A 1977 paper by D. Chesterman & M.B Colson detailed alternate expressway and arterial routes, including a possible alignment along the Midwestern Highway route in some options. (Note: These authors also authored a May 1976 report detailing alternatives)

The Johnston's Creek to Kensington section of the highway was to be 2.99 miles in length and estimated to cost $23.9 million between 1991 and 2000.

It was planned to intersect with the Southern Freeway (Expressway).

In 1987, Laurie Brereton announced the Department of Main Roads abandoned a number of proposed freeways, link roads and road widenings. This included the abandoning of land which this highway would have required. The planning scheme reservation between the junction of King St and Church St and junction of Erskineville Rd and Union St was abandoned, along with the planning scheme reservation west of the railway line, and the re-alignment scheme on Erskineville Rd between King St and the railway (Newtown County Road). The planning scheme reservation between Anzac Parade and Oxford St via Martin Rd and Lang Rd was also abandoned (Moore Park County Road).

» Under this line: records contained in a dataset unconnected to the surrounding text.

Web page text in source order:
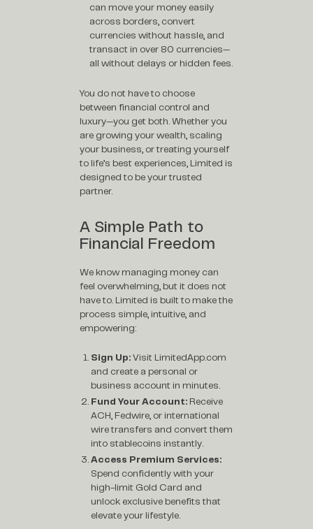
can move your money easily
across borders, convert
currencies without hassle, and
transact in over 80 currencies—
all without delays or hidden fees.
You do not have to choose
between financial control and
luxury—you get both. Whether you
are growing your wealth, scaling
your business, or treating yourself
to life’s best experiences, Limited is
designed to be your trusted
partner.
A Simple Path to
Financial Freedom
We know managing money can
feel overwhelming, but it does not
have to. Limited is built to make the
process simple, intuitive, and
empowering:
Sign Up: Visit LimitedApp.com
and create a personal or
business account in minutes.
Fund Your Account: Receive
ACH, Fedwire, or international
wire transfers and convert them
into stablecoins instantly.
Access Premium Services:
Spend confidently with your
high-limit Gold Card and
unlock exclusive benefits that
elevate your lifestyle.
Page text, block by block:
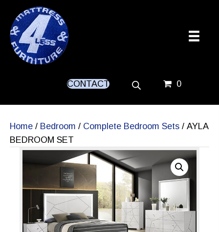
CONTACT 0
Home / Bedroom / Complete Bedroom Sets / AYLA
BEDROOM SET

===Johnstons Creek Route===

The Johnstons Creek route is an unbuilt arterial route proposal from mascot and Annandale, which follows Johnstons Creek along part of the alignment. There is "precious little literature" on the route proposals. The WestConnex plans for the widened Campbell Street bridge over the canal to Alexandria used part of the Johnstons Creek Route corridor.

The DMR) (the predecessor to the Roads & Traffic Authority) had been purchasing properties along the corridor, where a reservation had existed since 1945. In the 1970's, the Department of Main Roads had started knocking down buildings with the intention to widen Erskineville Road. Green Bans Park was eventually built on the site on one empty lot.

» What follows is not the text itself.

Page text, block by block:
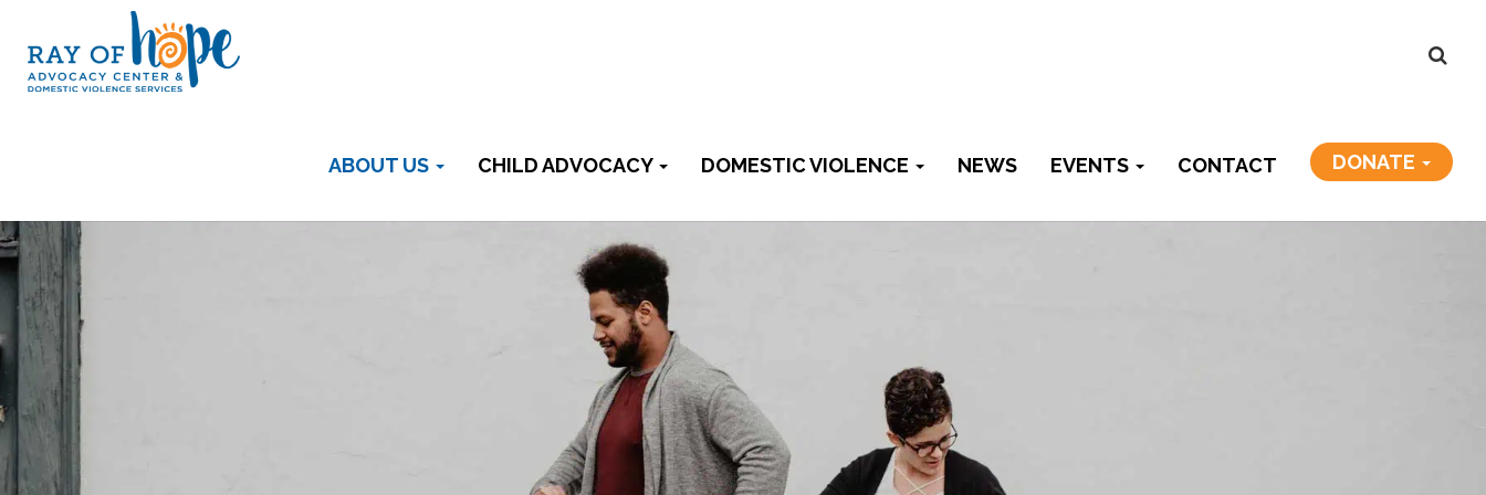
ABOUT US CHILD ADVOCACY DOMESTIC VIOLENCE NEWS EVENTS CONTACT DONATE

In 1981, Mr Whelan announced four proposals for a second harbour crossing. An "arterial route from Darling Harbour to Rozelle with a new bridge at Glebe Island" and the "Johnstons Creek County Road" were described as associated roadworks. The Darling Harbour to Rozelle crossing was known as the Glebe Island Arterial and later named Anzac Bridge.

In 1987, Laurie Brereton announced the Department of Main Roads abandoned a number of proposed freeways, link roads and road widenings. This included the abandoning of the "Johnstons Creek route" planning scheme reservation between The Crescent, Rozelle and Parramatta Road, Annandale.

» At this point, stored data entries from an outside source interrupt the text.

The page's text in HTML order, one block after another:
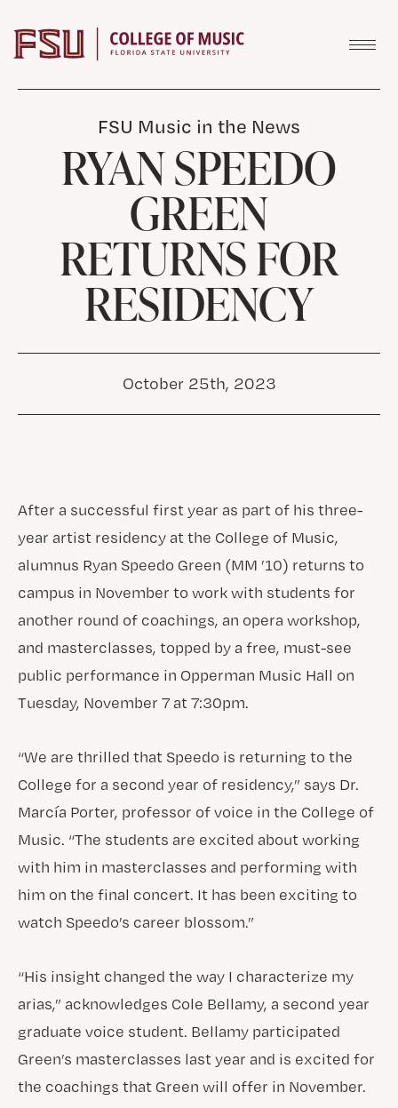
FSU Music in the News
RYAN SPEEDO
GREEN
RETURNS FOR
RESIDENCY
October 25th, 2023
After a successful first year as part of his three-
year artist residency at the College of Music,
alumnus Ryan Speedo Green (MM ’10) returns to
campus in November to work with students for
another round of coachings, an opera workshop,
and masterclasses, topped by a free, must-see
public performance in Opperman Music Hall on
Tuesday, November 7 at 7:30pm.
“We are thrilled that Speedo is returning to the
College for a second year of residency,” says Dr.
Marcía Porter, professor of voice in the College of
Music. “The students are excited about working
with him in masterclasses and performing with
him on the final concert. It has been exciting to
watch Speedo’s career blossom.”
“His insight changed the way I characterize my
arias,” acknowledges Cole Bellamy, a second year
graduate voice student. Bellamy participated
Green’s masterclasses last year and is excited for
the coachings that Green will offer in November.

In 2004 and 2005 residents and groups including EcoTransit stopped an extension to the F6 (which they named the "Johnston's Creek Extension") which would have run from Anzac Bridge, through Newtown to Randwick. Michelle Zeibots launched a campaign and distributed 100,000 newsletters, though route plans were not public. Mary Jane Gleeson located one email exchange between members of the Roads & Traffic Authority referring to construction.

As of 2005, constructed segments included part of Bourke Road (Mascot), between O’Riordan Street and Coward Street (1988) and between Coward Street and Gardeners Road (1999).

Subsequently, most of the Johnstons Creek Route corridor was removed in March 2006, but not all of it.

The Inner West Bypass (or Inner-West Motorway) proposal roughly followed the route of the "Johnston's Creek Extension Road".

===Beaches Link===

The Beaches Link was a proposed underground motorway scheme in Sydney, New South Wales, Australia. It was proposed to consist of a series of motorway tunnels running north-south between Burnt Bridge Creek Deviation at Balgowlah and the Warringah Freeway at Cammeray, providing direct access from the Northern Beaches to the Sydney central business district.